How Malaria Affects Patients with SCA
If AS heterozygotes were protected from malaria through failure of infection, one might expect protection to be at least as effective in SS homozygotes, i.e. in patients with SCA: however, the mechanism is not failure of infection, and therefore it may not necessarily apply to homozyogotes. SCA patients, who have a prototype
congenital haemolytic anaemia, are susceptible to malaria, which is a prototype acquired haemolytic anaemia. Clinical experience has shown that, not surprisingly, this combination is highly dangerous. One obvious reason is that malaria will make theanemia of SCA worse, to the point of it becoming life-threatening; another reason is that malaria, like any other acute infection, can trigger in a patient with SCA a pain crisis or a sequestration crisis. Of special note is the fact that normally the spleen plays an important role in filtering and removing parasitized red cells: but patients with SCA regularly have an impaired splenic function: often to the extent of functional asplenia, and sometimes the functional asplenia evolves to anatomical atrophy of the spleen from multiple infarcts (so-called auto-splenectomy). A recent population study carried out in Kenya has shown that malaria is no more common in SCA children than in controls: however, the mortality of SCA children who had malaria was about 10 times higher than in controls. We can infer that in Africa malaria contributes substantially to the early mortality of patients with SCA, which makes it imperative that they ought to be protected by life-long antimalarial prophylaxis.

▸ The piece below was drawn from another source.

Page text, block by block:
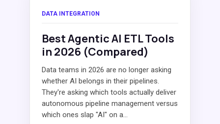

In an era of evidence-based medicine it is still not uncommon that hypothetical propositions are stated as facts. By contrast, it is quite remarkable that the protective effect of the Hb S gene against malaria is still portrayed as a hypothesis when it is, in fact, one of the best documented examples in the human species of balanced polymorphism, in which the severe disease of homozygotes (SS or SCA) is balanced by the advantage of AS heterozygotes.

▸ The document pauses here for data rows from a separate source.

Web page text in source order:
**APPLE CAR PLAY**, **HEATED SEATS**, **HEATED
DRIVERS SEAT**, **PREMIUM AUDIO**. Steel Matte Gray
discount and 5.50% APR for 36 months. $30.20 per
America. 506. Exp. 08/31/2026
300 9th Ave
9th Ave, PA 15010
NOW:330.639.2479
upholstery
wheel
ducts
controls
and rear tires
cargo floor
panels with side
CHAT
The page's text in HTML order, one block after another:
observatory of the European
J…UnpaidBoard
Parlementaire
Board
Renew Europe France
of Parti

Malaria and sickle cell anaemia are still major challenges to infectious disease medicine and to haematology respectively, and both are also major public health problems. One might have hoped that what we have learnt about the of advantage of AS heterozygotes with respect to malaria would enable us to protect from malaria mortality other people as well. That this has not yet happened is disappointing but perhaps not surprising, because the key is sickling of red cells, and this is a unique phenomenon. It cannot be a straightforward task to mimic sickling by a pharmacological approach in subjects who do not have Hb S, and in a way that would act selectively only on parasitized red cells. We can still hope that human imagination will evolve novel approaches that can match the power of mutation and selection in biological evolution. In the meantime SCA remains a source of great suffering to patients, especially in those developing countries where the numbers are staggering (see Table 1). It is urgent that more is done in order to offer to these patients a better way of life: this ought to include optimal management of pain, often hydroxyurea and, especially in Africa, protection against the potentially fatal threat of P falciparum malaria. If, as doctors, we have a professional obligation towards all of our patients, for those with SCA we have an added human obligation, if we consider that they carry the genetic burden that has helped human populations to survive in malaria-endemic regions of the world.
I am taking this opportunity to thank all patients with sickle cell anemia from whom I have learnt about the disease through their Hospital and Clinic visits in Ibadan, London, New York and Firenze. I also thank all my colleagues in the respective Haematology departments: particularly G J F Esan, O Sodeinde, A Olujohungbe, and the late E S Nwachuku-Jarrett.